Hyperion is an under-the-radar company, with low volume that is now valued at $486 million. The company had two specific days of large gains, although its trend has been consistently higher. The gains are in connection with its newly approved treatment, Ravicti, for urea cycle disorder, a rare and deadly genetic disorder. I might add that Ravicti's peak sales potential is only $100 million, according to recent analyst remarks. Yet the upside lies in the technology, and this company's growth is another example of money inflows to companies with new technologies and Orphan Statuses.

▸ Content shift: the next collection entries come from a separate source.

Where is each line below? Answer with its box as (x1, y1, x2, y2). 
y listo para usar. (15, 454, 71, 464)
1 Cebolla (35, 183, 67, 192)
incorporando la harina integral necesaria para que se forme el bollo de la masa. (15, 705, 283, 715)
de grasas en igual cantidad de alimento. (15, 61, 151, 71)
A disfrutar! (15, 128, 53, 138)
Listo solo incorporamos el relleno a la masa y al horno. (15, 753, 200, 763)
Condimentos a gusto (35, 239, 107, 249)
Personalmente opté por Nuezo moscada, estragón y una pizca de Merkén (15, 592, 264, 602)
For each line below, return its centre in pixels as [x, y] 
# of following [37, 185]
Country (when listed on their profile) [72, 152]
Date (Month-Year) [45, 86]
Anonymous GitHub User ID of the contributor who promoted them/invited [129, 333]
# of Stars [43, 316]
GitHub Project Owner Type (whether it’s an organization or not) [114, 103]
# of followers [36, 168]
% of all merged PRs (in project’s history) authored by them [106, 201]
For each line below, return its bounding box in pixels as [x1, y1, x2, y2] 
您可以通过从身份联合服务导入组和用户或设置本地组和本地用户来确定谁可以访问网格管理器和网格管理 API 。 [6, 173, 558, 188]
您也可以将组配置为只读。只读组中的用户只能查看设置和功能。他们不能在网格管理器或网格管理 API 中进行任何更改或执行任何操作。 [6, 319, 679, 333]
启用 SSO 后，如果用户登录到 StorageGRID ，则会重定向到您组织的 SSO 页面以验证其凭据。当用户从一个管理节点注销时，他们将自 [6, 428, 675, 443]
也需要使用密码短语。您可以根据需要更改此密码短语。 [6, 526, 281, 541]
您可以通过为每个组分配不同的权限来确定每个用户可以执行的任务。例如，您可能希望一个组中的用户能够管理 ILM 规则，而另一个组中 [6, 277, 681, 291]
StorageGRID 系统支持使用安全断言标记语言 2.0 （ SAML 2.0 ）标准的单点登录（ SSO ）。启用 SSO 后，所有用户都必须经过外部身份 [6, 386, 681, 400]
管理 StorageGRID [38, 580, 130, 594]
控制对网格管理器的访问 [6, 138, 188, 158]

The under $200 million group is typically a very attractive area of investment interest for the market, but because of such good performance elsewhere, this group lagged in Q1. For the quarter we did see a number of leaders, but for the most part it was a slow quarter all-around. NeoStem (NBS) was intriguing, outperforming its group by ten fold, and doing so after a year of underperformance and speculation leading up to catalysts. For the quarter, NeoStem received approval to continue with its Phase 2 trial of its cell therapy heart treatment product, AMR-001. The product is being used to prevent further deterioration following a major heart attack, and has sales potential of over $1 billion if data continues to prove successful. The company also received a new patent that will expand the use for AMR-001 and also announced that it will begin testing its VSELs in clinical studies to determine if preclinical results can hold in larger trials.

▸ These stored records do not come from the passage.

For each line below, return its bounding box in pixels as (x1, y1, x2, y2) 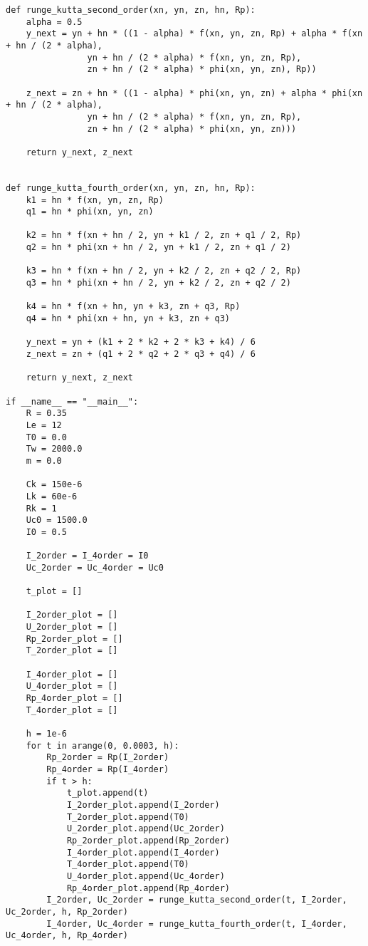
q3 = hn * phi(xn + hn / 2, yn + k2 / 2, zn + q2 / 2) (26, 278, 291, 289)
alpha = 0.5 (26, 16, 83, 27)
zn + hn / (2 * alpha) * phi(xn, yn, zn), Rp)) (87, 64, 317, 75)
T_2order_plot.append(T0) (66, 811, 189, 822)
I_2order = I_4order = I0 (26, 551, 149, 561)
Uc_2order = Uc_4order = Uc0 (26, 562, 164, 573)
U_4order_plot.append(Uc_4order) (66, 870, 225, 881)
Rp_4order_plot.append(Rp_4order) (66, 883, 230, 893)
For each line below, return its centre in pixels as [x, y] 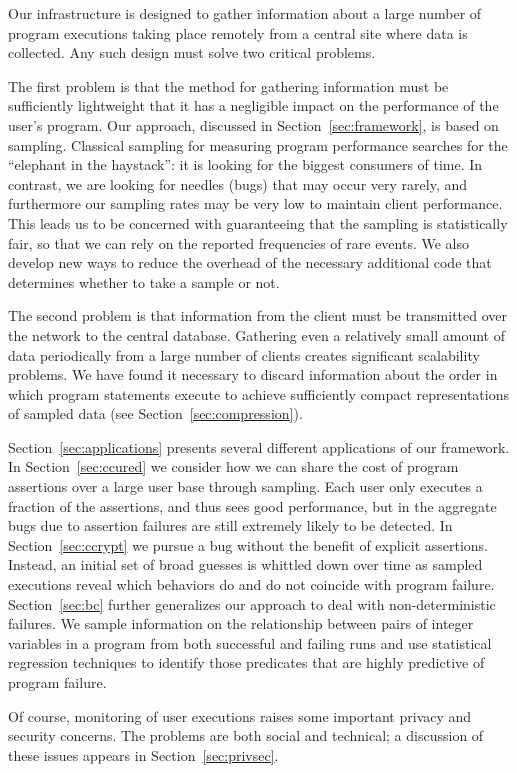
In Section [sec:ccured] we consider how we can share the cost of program [233, 466]
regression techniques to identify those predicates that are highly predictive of [246, 662]
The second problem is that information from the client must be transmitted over [258, 315]
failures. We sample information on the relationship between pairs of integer [241, 623]
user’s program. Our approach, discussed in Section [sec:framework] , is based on [253, 124]
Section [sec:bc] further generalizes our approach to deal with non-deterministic [252, 603]
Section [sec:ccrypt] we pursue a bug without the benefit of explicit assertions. [248, 544]
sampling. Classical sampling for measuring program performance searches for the [258, 144]
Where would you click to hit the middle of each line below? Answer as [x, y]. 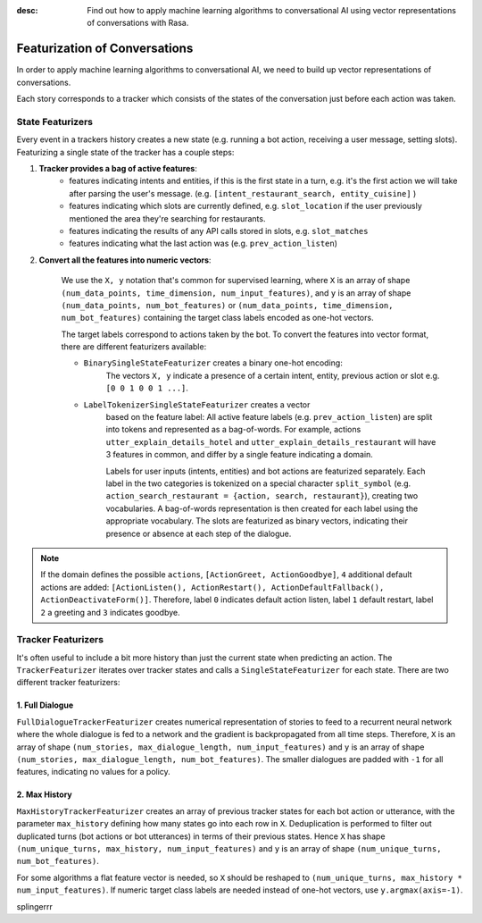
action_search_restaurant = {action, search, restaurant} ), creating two [262, 496]
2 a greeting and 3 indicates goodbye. [110, 612]
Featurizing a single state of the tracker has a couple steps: [125, 152]
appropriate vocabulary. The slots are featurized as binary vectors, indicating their [257, 521]
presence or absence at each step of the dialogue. [199, 533]
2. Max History [45, 794]
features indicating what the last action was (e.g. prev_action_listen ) [204, 243]
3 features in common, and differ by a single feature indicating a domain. [240, 455]

The strong start for NeoStem is more than likely related to future events. The company is nearing the 12-month from data point and its Progenitor Cell Therapy (PCT) manufacturing business continues to grow. Last year, revenue from PCT doubled. This growth was from having clients that advanced into larger trials and also contracts with new companies in large studies. In January the company announced a partnership with Adaptimmune, and that PCT would be manufacturing its product during clinical studies. This news, combined with further advancing studies, should set the company up for another year of revenue growth. Although NeoStem did have an exciting Q1, these aforementioned factors are a foreshadowing of catalysts to come; expect more developments than what was seen in Q1. I believe 2013 could be very exciting for this small company.
When you see that the Biotechnology Index outperformed the NASDAQ by more than 100%, one may assume that it was a good quarter for the entire industry. Actually, it was a great quarter for the industry, but performance was very scattered depending on the size of a company. With two of the major indexes trading near all-time highs, it is difficult to determine upside from this point going forward. What we know is that there is a lot of money coming into biotechnology and it is very possible that these good fortunes will either continue or that we will tend to see individual stocks that breakout higher, regardless of market trend.